Quadratic Discriminant Analysis (QDA) is a classification technique that extends Linear Discriminant Analysis (LDA) by allowing **quadratic decision boundaries**. Unlike LDA, which assumes a **shared covariance matrix** across classes, QDA estimates a **separate covariance matrix** for each class. This makes QDA more flexible for capturing complex, non-linear relationships in data.

### How It Works:
- **Class-Specific Covariance Matrices**: Unlike LDA, which assumes identical covariance across all classes, QDA allows each class to have its own covariance structure.
- **Non-Linear Decision Boundaries**: The decision surface is quadratic rather than linear, enabling better separation for complex datasets.
- **Bayes’ Theorem**: Similar to LDA, QDA applies Bayes' theorem to estimate the probability of a data point belonging to each class.
- **No Dimensionality Reduction**: Unlike LDA, QDA does not project data onto a lower-dimensional space.

### Advantages:
✅ **Captures Non-Linear Patterns**: More flexible than LDA as it allows quadratic decision boundaries.  
✅ **Better for Complex Data**: Works well when class distributions have different covariance structures.  
✅ **No Assumption of Identical Covariance**: Each class has its own covariance matrix, leading to more precise decision boundaries.  
✅ **Effective for Well-Separated Data**: Performs well when class distributions are distinct and non-linearly separable.  

### Disadvantages:
❌ **Requires More Data**: Since QDA estimates a separate covariance matrix for each class, it needs **more training data** to avoid overfitting.  
❌ **Sensitive to Outliers**: Outliers can significantly distort the covariance estimates, affecting classification performance.  
❌ **Computationally Expensive**: Estimating multiple covariance matrices increases computational cost, especially in high-dimensional datasets.  
❌ **Not Always Better than LDA**: If the true class boundaries are linear, LDA may outperform QDA due to its simpler assumptions.  



In [24]:
#downloading all the necesaary dependecies
import pandas as pd
import numpy as np
from pathlib import Path
from sklearn.discriminant_analysis import QuadraticDiscriminantAnalysis
from sklearn.metrics import accuracy_score, precision_score
from sklearn.model_selection import cross_val_score, KFold

In [25]:
%run ../Data/Data_Formatting.ipynb

In [26]:
%run ../Data/Ultimate_Hyperparameters.ipynb

In [27]:
%run ../Data/Parameters.ipynb

In [28]:
pip install scikit-learn

Note: you may need to restart the kernel to use updated packages.


In [29]:
#loading the training dataset 
train_path = Path("../Data/premierleague_team_data.csv")
matches = pd.read_csv(train_path)

#loading the testing data 
test_path = Path("../Data/premierleague_test_team_data.csv")
test_matches = pd.read_csv(test_path)

In [30]:
#loading the training dataset with rank
train_path = Path("../Data/premierleague_rank_team_data.csv")
new_matches = pd.read_csv(train_path)

#loading the testing data with rank
test_path = Path("../Data/premierleague_rank_test_team_data.csv")
new_test_matches = pd.read_csv(test_path)

In [31]:
process_data(matches, test_matches)

In [32]:
process_data(new_matches, new_test_matches)

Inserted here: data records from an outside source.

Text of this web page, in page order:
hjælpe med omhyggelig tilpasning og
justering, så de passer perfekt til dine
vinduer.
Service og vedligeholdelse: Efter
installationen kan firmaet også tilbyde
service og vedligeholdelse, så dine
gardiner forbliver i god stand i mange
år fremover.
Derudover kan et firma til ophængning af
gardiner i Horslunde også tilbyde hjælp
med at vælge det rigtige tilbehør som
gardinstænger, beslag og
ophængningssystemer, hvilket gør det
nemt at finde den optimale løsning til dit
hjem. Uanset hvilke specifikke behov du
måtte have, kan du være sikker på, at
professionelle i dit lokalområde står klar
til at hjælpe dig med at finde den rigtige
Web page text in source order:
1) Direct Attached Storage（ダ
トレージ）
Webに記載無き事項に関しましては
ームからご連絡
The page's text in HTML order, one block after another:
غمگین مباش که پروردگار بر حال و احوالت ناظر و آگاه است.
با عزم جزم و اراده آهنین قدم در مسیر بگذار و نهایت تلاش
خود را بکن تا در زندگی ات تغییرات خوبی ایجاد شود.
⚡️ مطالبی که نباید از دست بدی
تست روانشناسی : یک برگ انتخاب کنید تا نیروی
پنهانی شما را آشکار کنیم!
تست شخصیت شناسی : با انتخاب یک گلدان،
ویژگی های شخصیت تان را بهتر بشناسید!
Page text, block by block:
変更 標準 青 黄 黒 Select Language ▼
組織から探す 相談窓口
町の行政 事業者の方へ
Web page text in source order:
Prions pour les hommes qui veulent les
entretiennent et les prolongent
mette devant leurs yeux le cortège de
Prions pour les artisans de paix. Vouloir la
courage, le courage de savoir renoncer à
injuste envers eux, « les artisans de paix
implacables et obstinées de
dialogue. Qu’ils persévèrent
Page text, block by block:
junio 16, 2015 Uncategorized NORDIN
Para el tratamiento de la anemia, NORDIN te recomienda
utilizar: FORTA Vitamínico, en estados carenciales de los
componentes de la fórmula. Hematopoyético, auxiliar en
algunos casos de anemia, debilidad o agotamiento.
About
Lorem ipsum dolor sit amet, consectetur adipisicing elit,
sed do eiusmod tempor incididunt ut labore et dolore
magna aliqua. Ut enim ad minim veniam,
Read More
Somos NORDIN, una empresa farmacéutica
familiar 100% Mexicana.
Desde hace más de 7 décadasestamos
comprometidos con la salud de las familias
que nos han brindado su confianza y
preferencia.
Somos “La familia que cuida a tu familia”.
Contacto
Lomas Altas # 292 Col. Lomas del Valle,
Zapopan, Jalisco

### QDA using Baseline Predictors (refer /Data/Data_Formatting.ipynb)

In [33]:
def make_yearly_predictions_qda_base(Train, Test):
    static_predictors =  parameters_base(Train,Test)

    # Train a QDA model
    qda_clf = QuadraticDiscriminantAnalysis()
    qda_clf.fit(Train[static_predictors], Train["Target"])

    results = []
    for year in range(Test['Date'].dt.year.min(), Test['Date'].dt.year.max() + 1):
        test_year = Test[Test['Date'].dt.year == year]
        if not test_year.empty:
            # Predict on test data
            preds = qda_clf.predict(test_year[static_predictors])

            # Calculate precision and accuracy
            precision = precision_score(test_year["Target"], preds, average="weighted", zero_division=1)
            accuracy = accuracy_score(test_year["Target"], preds)

            # Append results to list
            results.append({
                "Model": "Quadratic Discriminant Analysis",
                "Year": year,
                "Precision": precision,
                "Accuracy": accuracy
            })

    # Convert results to DataFrame
    results_df = pd.DataFrame(results)
    
    return results_df


### QDA using Baseline Predictors + Rolling Predictors (refer /Data/Data_Formatting.ipynb)

In [34]:
def make_yearly_predictions_qda_roll(Train, Test):

    all_predictors = parameters_roll(Train,Test)
    Train = roll(Train)
    Test  = roll(Test)

 # Train a QDA model
    qda_clf = QuadraticDiscriminantAnalysis(solver="lsqr")
    qda_clf.fit(Train[static_predictors], Train["Target"])

    results = []
    for year in range(Test['Date'].dt.year.min(), Test['Date'].dt.year.max() + 1):
        test_year = Test[Test['Date'].dt.year == year]
        if not test_year.empty:
            # Predict on test data
            preds =qda_clf.predict(test_year[ all_predictors ])

            # Calculate precision and accuracy
            precision = precision_score(test_year["Target"], preds, average="weighted", zero_division=1)
            accuracy = accuracy_score(test_year["Target"], preds)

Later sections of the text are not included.